Selfish Brands Are Failing Social Media’s Promise


The emergence of social media carried the promise of a new social contract between brands and marketers. A contract based on more reciprocal one-to-one communications. But brands remained self-centered. Brands scheduled the communications. Brands pushed the same content to everyone, with the vast majority of content irrelevant to a consumer at any given time. Worst of all, brands talked mostly about themselves, and always expected consumers to come over to their place. Their place was often a poorly optimized web page or an inconsistently managed fan page. If social media is a relationship, it is a largely unsatisfying one.

This failure is redeemable. Marketers now have the ability to understand the intent behind communications in social media — how a consumer actually feels about a particular product or a brand at a particular time. Yes, every conversation matters, especially from the perspective of customer care.
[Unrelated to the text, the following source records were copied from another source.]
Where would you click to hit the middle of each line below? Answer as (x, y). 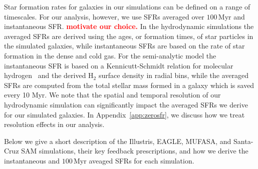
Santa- (243, 141)
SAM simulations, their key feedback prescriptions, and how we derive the (135, 151)
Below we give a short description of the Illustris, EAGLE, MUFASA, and (118, 141)
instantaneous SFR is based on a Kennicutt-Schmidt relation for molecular (119, 65)
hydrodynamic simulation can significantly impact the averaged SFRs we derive (126, 104)
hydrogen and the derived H (49, 75)
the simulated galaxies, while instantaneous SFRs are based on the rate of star (124, 46)
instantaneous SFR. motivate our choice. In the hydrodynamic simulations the (129, 26)
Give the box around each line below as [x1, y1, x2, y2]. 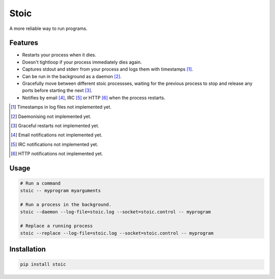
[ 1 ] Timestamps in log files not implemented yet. [11, 104, 112, 110]
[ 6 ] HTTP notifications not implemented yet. [11, 150, 103, 157]
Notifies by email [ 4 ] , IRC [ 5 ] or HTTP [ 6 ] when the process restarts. [22, 95, 166, 101]
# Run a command [20, 180, 61, 187]
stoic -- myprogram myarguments [20, 188, 101, 193]
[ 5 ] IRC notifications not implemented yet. [11, 141, 99, 147]
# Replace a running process [20, 223, 93, 229]
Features [9, 39, 38, 47]
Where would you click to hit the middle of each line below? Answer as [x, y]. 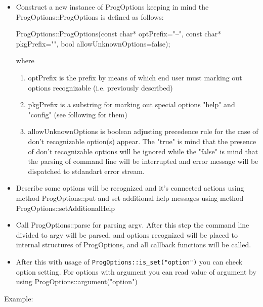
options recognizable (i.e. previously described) [100, 87]
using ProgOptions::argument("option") [77, 281]
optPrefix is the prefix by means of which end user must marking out [135, 77]
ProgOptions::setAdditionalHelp [65, 208]
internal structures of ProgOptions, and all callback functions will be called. [134, 245]
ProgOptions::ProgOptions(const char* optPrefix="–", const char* [119, 34]
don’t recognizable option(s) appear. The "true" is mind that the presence [142, 141]
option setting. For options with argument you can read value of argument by [136, 271]
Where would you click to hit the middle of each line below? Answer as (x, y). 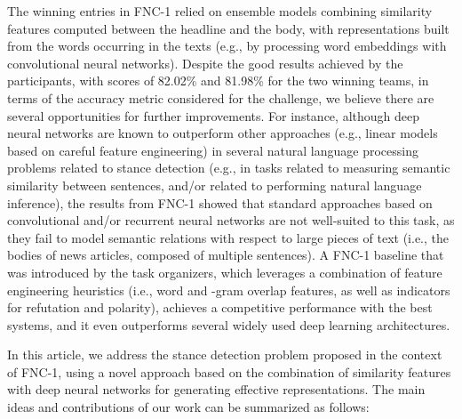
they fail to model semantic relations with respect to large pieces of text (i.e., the (228, 237)
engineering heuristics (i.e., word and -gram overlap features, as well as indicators (229, 290)
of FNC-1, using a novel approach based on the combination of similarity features (229, 371)
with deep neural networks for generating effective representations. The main (216, 389)
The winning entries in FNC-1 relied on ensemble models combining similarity (220, 11)
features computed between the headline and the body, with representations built (228, 28)
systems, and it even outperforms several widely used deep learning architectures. (229, 324)
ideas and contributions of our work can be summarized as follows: (188, 407)
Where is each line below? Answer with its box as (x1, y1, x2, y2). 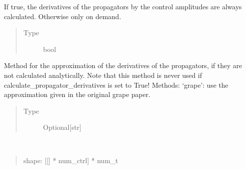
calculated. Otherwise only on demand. (4, 11, 121, 21)
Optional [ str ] (43, 122, 82, 132)
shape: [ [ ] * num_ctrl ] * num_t (23, 155, 118, 165)
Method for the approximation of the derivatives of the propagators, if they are (4, 60, 242, 71)
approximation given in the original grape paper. (4, 89, 151, 99)
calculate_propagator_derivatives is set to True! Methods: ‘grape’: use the (4, 79, 228, 90)
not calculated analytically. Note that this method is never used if (4, 70, 202, 80)
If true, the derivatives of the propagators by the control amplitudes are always (4, 1, 242, 11)
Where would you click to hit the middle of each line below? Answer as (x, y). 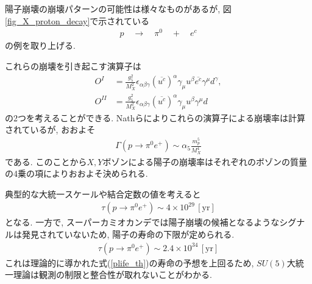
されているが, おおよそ (50, 130)
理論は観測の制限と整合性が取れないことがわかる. (112, 275)
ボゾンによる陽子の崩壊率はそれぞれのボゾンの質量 (205, 161)
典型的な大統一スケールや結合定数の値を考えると (103, 193)
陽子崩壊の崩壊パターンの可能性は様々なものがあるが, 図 (118, 9)
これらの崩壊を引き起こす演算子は (73, 66)
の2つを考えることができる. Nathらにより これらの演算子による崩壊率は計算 (155, 117)
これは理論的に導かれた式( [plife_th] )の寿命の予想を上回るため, (129, 262)
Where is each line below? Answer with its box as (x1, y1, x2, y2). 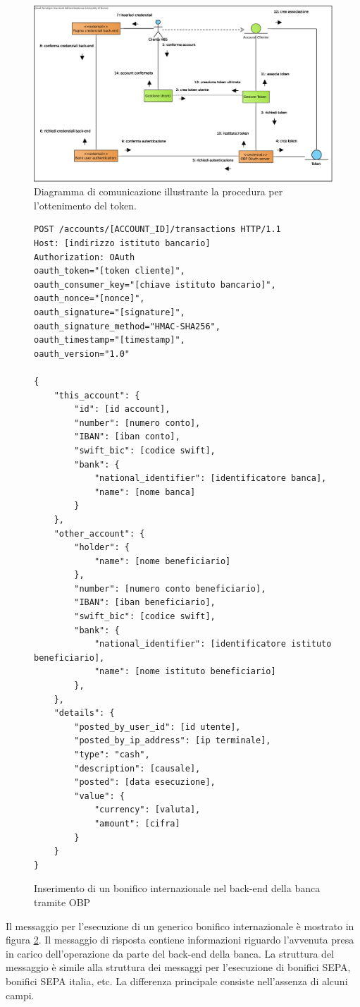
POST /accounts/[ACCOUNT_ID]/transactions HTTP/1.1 (34, 224, 281, 235)
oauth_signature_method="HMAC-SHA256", (34, 321, 221, 331)
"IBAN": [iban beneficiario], (74, 597, 216, 608)
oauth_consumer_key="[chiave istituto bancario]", (34, 279, 276, 290)
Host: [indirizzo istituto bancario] (34, 238, 211, 249)
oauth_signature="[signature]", (34, 307, 185, 318)
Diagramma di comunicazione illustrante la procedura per (34, 184, 283, 199)
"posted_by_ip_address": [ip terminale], (74, 736, 271, 746)
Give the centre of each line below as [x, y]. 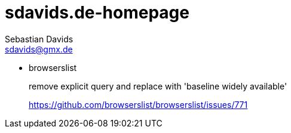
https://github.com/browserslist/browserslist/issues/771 [138, 104]
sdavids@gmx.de [39, 49]
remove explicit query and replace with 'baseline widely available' [158, 86]
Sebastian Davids [39, 39]
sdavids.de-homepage [97, 13]
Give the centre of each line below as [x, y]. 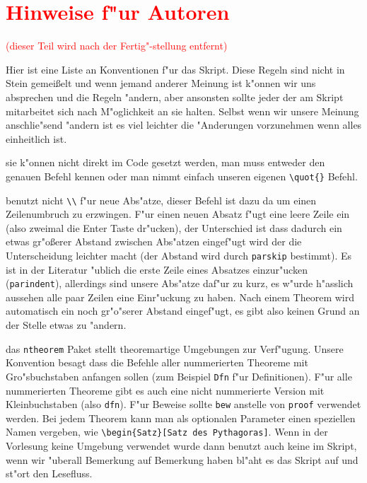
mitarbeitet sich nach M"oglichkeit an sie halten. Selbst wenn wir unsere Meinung [182, 111]
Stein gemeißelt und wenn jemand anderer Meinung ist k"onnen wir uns [161, 83]
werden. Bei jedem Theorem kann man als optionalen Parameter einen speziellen [181, 418]
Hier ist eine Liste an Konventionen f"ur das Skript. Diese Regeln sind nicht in [175, 69]
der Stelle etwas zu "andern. [66, 325]
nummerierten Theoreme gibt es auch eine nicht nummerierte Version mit [165, 390]
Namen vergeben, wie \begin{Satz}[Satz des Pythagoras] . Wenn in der [167, 432]
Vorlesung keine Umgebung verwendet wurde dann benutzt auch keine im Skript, [181, 446]
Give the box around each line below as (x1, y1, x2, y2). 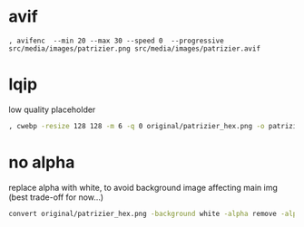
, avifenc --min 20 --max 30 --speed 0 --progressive (8, 36, 224, 45)
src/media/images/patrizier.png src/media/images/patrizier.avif (8, 43, 260, 53)
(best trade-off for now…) (8, 192, 104, 203)
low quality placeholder (8, 104, 96, 115)
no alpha (8, 152, 75, 173)
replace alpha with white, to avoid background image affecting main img (8, 182, 279, 193)
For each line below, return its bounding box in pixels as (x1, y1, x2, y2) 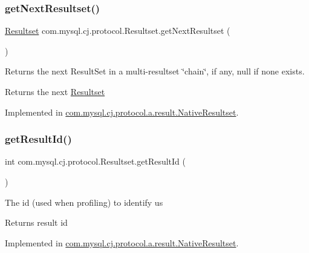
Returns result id (5, 216, 68, 229)
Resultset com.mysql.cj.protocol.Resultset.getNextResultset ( (5, 24, 230, 37)
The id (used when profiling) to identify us (5, 195, 163, 208)
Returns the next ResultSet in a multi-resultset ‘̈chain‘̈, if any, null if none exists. (5, 65, 305, 77)
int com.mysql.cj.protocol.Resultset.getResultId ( (5, 155, 186, 168)
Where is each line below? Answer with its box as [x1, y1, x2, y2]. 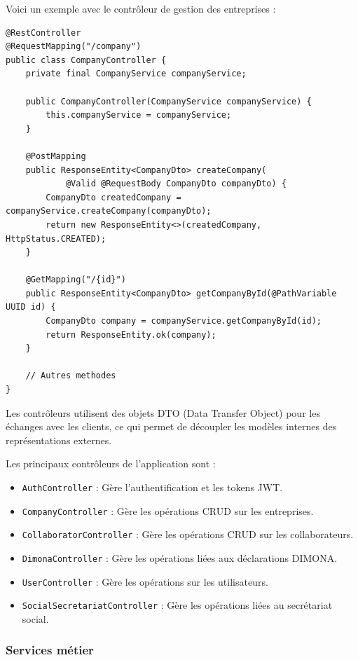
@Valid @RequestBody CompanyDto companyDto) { [65, 179, 287, 189]
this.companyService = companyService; [46, 110, 232, 121]
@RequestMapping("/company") [6, 41, 142, 52]
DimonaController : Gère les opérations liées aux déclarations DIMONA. [22, 550, 338, 565]
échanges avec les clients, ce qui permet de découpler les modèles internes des [6, 419, 337, 434]
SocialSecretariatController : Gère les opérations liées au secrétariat [22, 598, 333, 612]
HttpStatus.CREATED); [6, 233, 106, 244]
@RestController [6, 27, 81, 38]
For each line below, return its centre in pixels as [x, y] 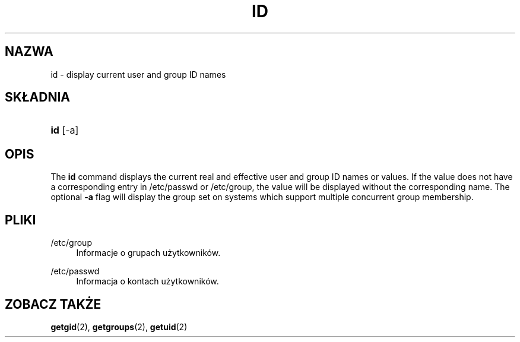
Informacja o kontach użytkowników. [148, 281]
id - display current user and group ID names [138, 74]
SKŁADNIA [37, 97]
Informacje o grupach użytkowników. [148, 253]
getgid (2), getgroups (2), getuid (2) [119, 327]
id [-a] [65, 130]
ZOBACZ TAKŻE [53, 304]
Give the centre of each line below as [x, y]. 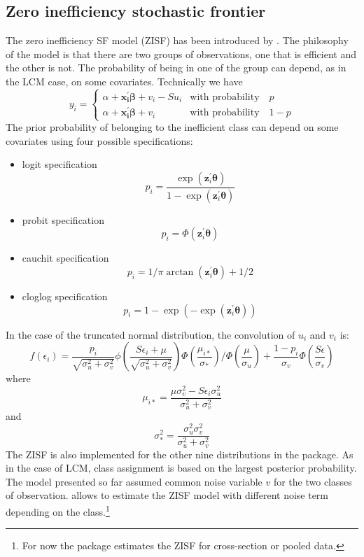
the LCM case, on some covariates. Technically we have [124, 81]
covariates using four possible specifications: [99, 140]
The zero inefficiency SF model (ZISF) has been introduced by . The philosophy [177, 40]
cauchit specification [65, 258]
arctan [180, 273]
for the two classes [313, 481]
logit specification [59, 164]
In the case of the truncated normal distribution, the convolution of [150, 334]
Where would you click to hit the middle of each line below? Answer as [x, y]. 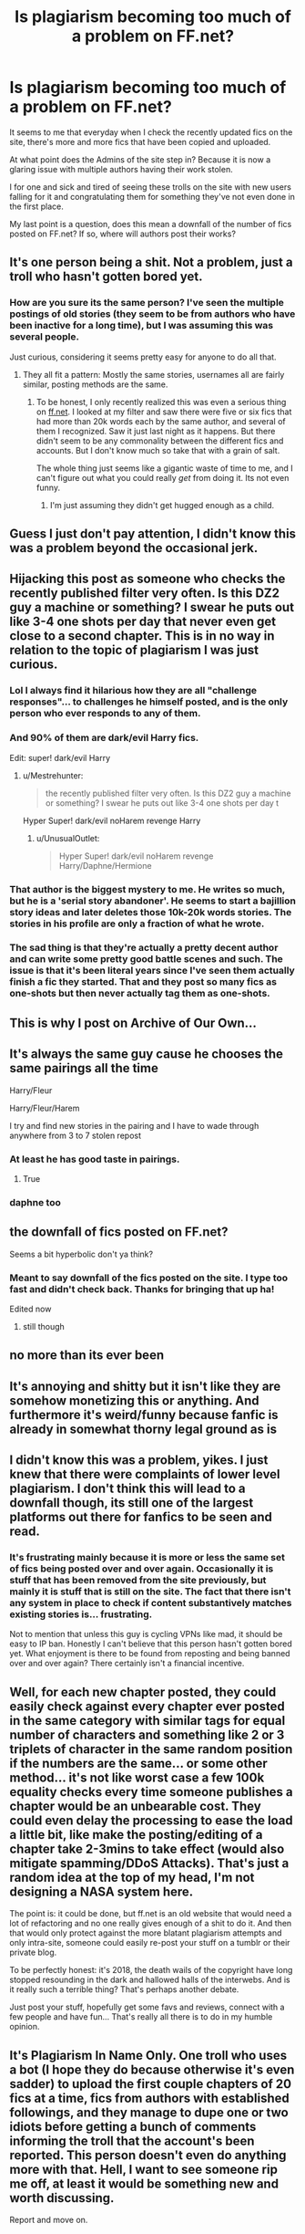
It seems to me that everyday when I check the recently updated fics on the [151, 132]
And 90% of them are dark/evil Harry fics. [104, 738]
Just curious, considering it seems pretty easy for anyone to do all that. [143, 357]
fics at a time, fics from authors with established [149, 2098]
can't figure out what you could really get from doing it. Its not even [163, 477]
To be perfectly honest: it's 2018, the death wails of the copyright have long [151, 1970]
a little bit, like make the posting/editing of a [136, 1835]
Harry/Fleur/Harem [45, 1108]
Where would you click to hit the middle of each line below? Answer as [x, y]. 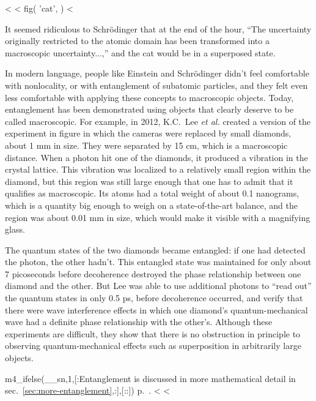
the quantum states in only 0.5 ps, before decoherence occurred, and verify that [154, 298]
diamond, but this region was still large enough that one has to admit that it [149, 181]
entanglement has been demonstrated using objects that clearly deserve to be [149, 109]
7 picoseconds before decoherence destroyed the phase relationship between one [153, 273]
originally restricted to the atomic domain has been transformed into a [137, 41]
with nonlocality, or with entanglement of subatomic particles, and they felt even [156, 85]
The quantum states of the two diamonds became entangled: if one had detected [155, 249]
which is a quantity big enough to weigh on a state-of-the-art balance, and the [151, 205]
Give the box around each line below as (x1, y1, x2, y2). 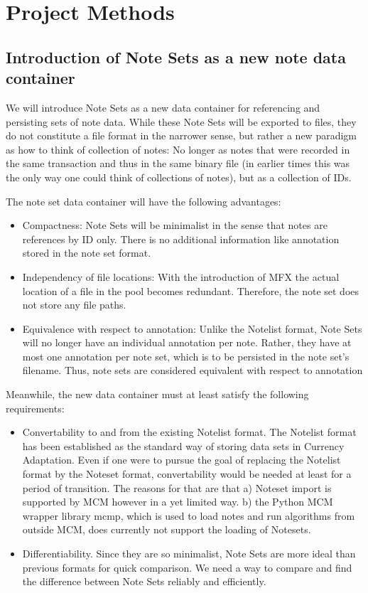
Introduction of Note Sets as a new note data (6, 46, 346, 68)
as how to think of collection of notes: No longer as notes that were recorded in (6, 141, 350, 156)
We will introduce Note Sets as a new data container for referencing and (6, 100, 320, 114)
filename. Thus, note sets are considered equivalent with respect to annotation (22, 363, 363, 378)
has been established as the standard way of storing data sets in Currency (22, 438, 345, 453)
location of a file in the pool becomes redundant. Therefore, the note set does (22, 283, 359, 298)
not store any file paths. (22, 297, 126, 312)
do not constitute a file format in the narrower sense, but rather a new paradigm (6, 128, 357, 143)

Common sense suggests that if a more influential voice, a prominent blogger or a top customer posts about the brand, the brand should take extra care to listen.

However, we know that some conversations are even more valuable than others. If social media is to deliver on its promise, marketers must deliver ROI around what matters most to the brand, such as purchase intent and sales — not likes and follows. In this hour, there are more than 1 million conversations happening domestically in which consumers are expressing intent to buy a new car. This intent ranges from research to purchase. These are the conversations that matter most to marketers.